37. マクネア伯爵家の慢心
アンバジェス王国の王都にあるマクネア伯爵邸で、当主のテオバルト・マクネアは酷く安堵していた。
ここ数日、飲む気にならなかったワインをグラスに注ぐ。
「やはり、殿下は素晴らしいお方だ」
ゆったりとソファーに寛ぎ、テオバルトはワインを味わいながら目を瞑った。
「ヤフェスが側近で、これほど感謝したこともなかろう」
綿密に計画をしたわけではなかったが、やはり貴族としては息子を王太子の側近にしたい。
息子が王家と親しくしているか否かで、その後が随分と変わるのだ。
伯爵家は、貴族の中でも比較的高位だ。
だが、同じ伯爵家といっても、政治の発言権があるかどうかで影響力も変わる。
ヤフェスが生まれた時は、テオバルトもしめた、と思った。
王太子ケンドリックと同い年になるからだ。
それに、男である。
女であれば王太子の婚約者にもできたかもしれないが、あいにくと翌年には、ルベラティス公爵家に娘が生まれた。
公爵家を相手に伯爵家では分が悪い。
結局、息子で良かったとテオバルトは胸を撫でおろしたものだ。
「もっとも、我がマクネア伯爵家と王家は一蓮托生だが。
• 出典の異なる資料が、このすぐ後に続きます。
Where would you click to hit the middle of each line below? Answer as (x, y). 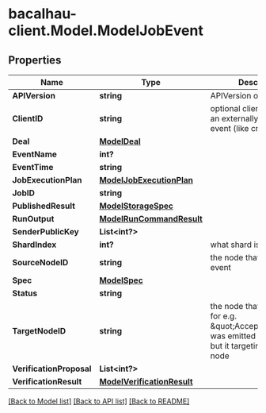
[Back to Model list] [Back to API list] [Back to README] (99, 401)
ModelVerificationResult (146, 382)
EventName (35, 154)
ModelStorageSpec (136, 206)
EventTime (33, 167)
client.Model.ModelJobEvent (106, 31)
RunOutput (33, 219)
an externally (234, 118)
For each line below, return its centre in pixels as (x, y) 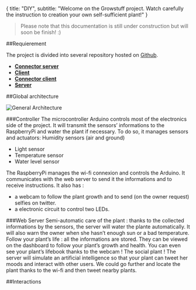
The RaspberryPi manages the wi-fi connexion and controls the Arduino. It (96, 173)
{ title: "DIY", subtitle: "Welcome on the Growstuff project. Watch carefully (95, 8)
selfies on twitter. (35, 203)
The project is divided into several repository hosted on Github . (82, 55)
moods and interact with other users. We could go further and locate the (93, 264)
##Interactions (24, 282)
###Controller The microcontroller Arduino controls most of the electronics (97, 119)
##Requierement (26, 44)
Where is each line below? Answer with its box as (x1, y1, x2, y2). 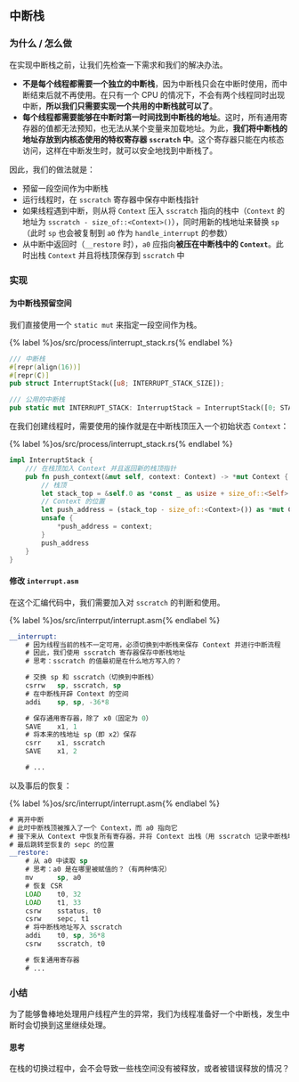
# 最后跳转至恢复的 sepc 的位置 (9, 840, 115, 849)
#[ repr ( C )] (9, 370, 50, 380)
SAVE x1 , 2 (25, 747, 77, 756)
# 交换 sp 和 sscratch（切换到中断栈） (25, 673, 158, 682)
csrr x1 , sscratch (25, 738, 105, 748)
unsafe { (41, 514, 74, 523)
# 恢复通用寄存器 (25, 956, 80, 964)
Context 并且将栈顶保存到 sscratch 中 (47, 249, 185, 260)
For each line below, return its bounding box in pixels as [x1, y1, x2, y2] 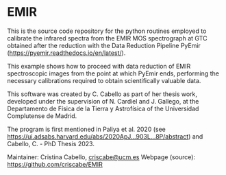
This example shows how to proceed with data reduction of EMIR [7, 62, 191, 70]
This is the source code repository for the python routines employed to [7, 27, 207, 35]
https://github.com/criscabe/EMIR [7, 160, 103, 168]
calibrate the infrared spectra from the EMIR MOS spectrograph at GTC [7, 34, 208, 42]
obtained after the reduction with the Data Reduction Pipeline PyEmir [7, 41, 201, 49]
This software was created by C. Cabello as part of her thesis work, [7, 90, 197, 98]
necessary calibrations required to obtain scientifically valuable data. [7, 76, 201, 84]
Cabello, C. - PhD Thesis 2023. [7, 139, 95, 148]
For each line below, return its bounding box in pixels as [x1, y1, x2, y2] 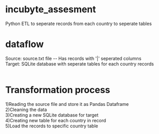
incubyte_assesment [5, 4, 96, 15]
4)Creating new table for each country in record [5, 117, 106, 123]
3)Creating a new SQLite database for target [5, 111, 99, 118]
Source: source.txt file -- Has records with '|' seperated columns [5, 55, 142, 61]
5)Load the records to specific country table [5, 123, 98, 129]
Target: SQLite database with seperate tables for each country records [5, 60, 154, 67]
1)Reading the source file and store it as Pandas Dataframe [5, 101, 129, 107]
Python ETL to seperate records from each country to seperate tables [5, 20, 152, 27]
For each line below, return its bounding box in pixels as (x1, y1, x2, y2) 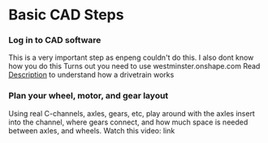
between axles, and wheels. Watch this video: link (8, 125, 175, 135)
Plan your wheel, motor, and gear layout (8, 90, 169, 102)
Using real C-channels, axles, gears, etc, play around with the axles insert (8, 108, 256, 118)
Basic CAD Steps (8, 6, 124, 24)
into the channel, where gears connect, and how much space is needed (8, 117, 249, 127)
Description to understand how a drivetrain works (8, 70, 175, 80)
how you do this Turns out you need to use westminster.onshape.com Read (8, 61, 261, 71)
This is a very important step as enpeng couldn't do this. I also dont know (8, 53, 254, 62)
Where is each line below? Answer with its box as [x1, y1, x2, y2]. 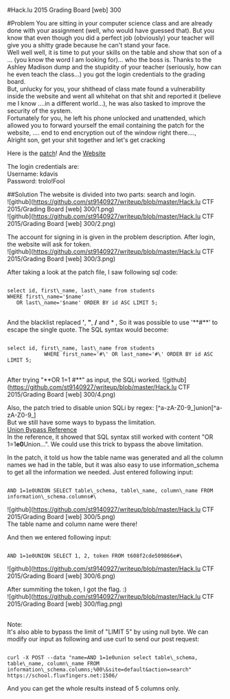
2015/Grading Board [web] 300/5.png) [7, 513, 115, 520]
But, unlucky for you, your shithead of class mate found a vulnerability [7, 85, 206, 93]
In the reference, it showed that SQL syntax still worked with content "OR [7, 433, 214, 441]
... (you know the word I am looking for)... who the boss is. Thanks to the [7, 56, 212, 64]
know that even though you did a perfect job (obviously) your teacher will [7, 34, 215, 42]
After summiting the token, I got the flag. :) [7, 585, 127, 593]
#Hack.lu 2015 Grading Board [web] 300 [7, 6, 122, 14]
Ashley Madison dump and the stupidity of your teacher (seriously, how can [7, 63, 222, 71]
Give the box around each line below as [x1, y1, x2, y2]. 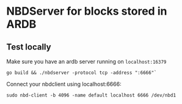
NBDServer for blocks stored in [6, 4, 167, 18]
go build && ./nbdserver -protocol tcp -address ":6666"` [6, 70, 157, 76]
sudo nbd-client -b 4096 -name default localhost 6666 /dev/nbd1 [6, 92, 176, 98]
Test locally [6, 42, 51, 52]
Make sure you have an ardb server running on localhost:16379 [6, 58, 167, 65]
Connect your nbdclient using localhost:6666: [6, 81, 122, 87]
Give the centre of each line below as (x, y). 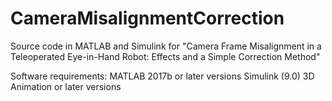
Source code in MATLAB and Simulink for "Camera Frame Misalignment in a (166, 46)
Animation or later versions (66, 86)
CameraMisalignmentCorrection (147, 18)
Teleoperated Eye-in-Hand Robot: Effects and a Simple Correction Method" (165, 56)
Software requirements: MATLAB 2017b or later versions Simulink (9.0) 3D (162, 76)
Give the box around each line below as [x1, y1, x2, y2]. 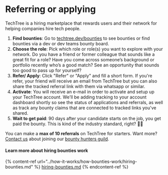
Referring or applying [5, 4, 96, 15]
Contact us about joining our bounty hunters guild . [5, 136, 109, 142]
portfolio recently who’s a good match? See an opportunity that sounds [12, 62, 159, 68]
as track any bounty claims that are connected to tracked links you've [12, 105, 156, 111]
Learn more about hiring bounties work [5, 147, 88, 153]
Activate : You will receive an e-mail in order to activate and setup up [12, 89, 154, 95]
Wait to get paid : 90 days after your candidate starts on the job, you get [12, 115, 161, 121]
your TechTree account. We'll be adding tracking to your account [12, 94, 147, 100]
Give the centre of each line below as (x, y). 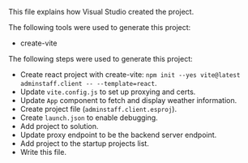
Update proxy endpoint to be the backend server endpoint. (118, 135)
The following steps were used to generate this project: (100, 59)
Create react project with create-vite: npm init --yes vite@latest (130, 75)
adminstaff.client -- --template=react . (88, 83)
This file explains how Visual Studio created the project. (101, 12)
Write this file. (43, 152)
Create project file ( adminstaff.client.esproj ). (98, 109)
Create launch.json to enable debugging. (89, 118)
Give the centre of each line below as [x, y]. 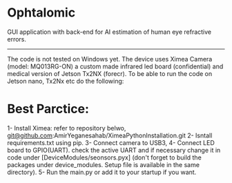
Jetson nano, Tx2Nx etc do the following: [66, 81]
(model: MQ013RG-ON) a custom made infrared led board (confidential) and [115, 66]
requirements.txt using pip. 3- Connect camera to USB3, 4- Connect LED [111, 142]
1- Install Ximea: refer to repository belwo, [67, 128]
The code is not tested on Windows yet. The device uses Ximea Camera [110, 59]
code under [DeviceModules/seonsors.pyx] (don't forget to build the [104, 157]
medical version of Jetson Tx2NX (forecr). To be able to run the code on [110, 73]
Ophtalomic [41, 13]
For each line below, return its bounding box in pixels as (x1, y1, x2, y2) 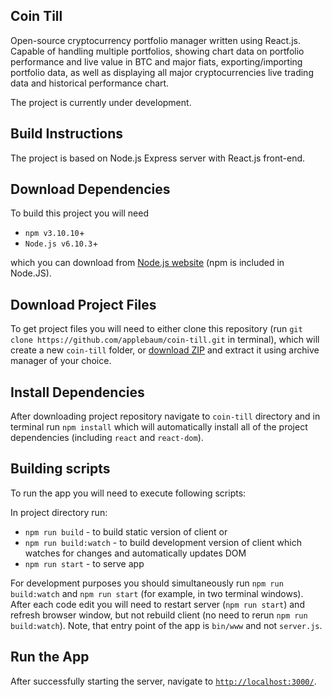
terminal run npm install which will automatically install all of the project (10, 421, 308, 433)
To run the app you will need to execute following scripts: (10, 487, 247, 499)
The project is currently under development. (10, 96, 192, 108)
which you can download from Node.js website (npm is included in (10, 257, 285, 269)
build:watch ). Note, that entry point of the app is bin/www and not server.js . (10, 619, 323, 631)
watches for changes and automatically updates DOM (24, 547, 247, 559)
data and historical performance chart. (10, 77, 170, 89)
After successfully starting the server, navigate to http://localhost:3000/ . (10, 675, 317, 687)
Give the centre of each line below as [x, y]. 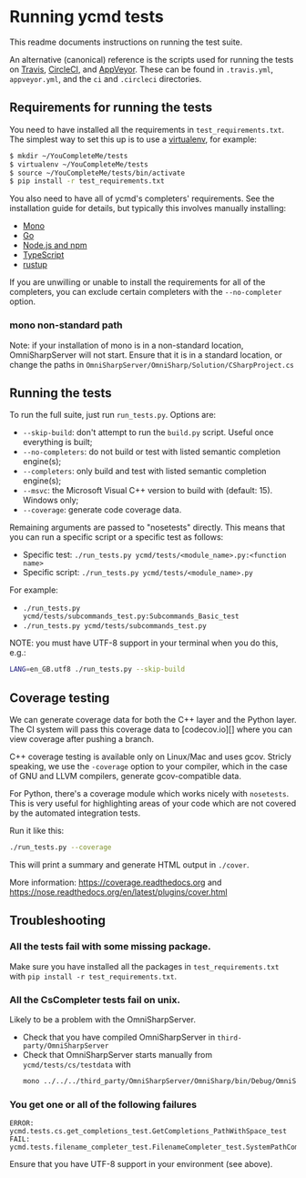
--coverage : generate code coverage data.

王太子殿下は優れたお方だから、うちの頭の足らん息子とは違って、どこかのタイミングで自ら把握なさったのだろう」
だからこそ、ケンドリックはすぐにマクネア伯爵家に協力してくれたのだ。
愚かにも、マクネア伯爵家の家宝であるユーディアライトを盗んだだけでなく、脅迫まがいの連絡をして来た怪盗令嬢。
彼女は自らの命をその手で縮めたのだ。
テオバルトは皮肉に唇を歪めた。
怪盗令嬢には、金の支払いを待つように伝えた。
自分で要求しておきながら、マクネア伯爵家がすぐに用立てられる金額ではないと知っていたのだろう。
了承の返事が手紙で来た時は、テオバルトは喝采を上げたものだ。
自分たちを上手く躍らせているつもりだろうが、むしろ、テオバルトたちの方が上手である。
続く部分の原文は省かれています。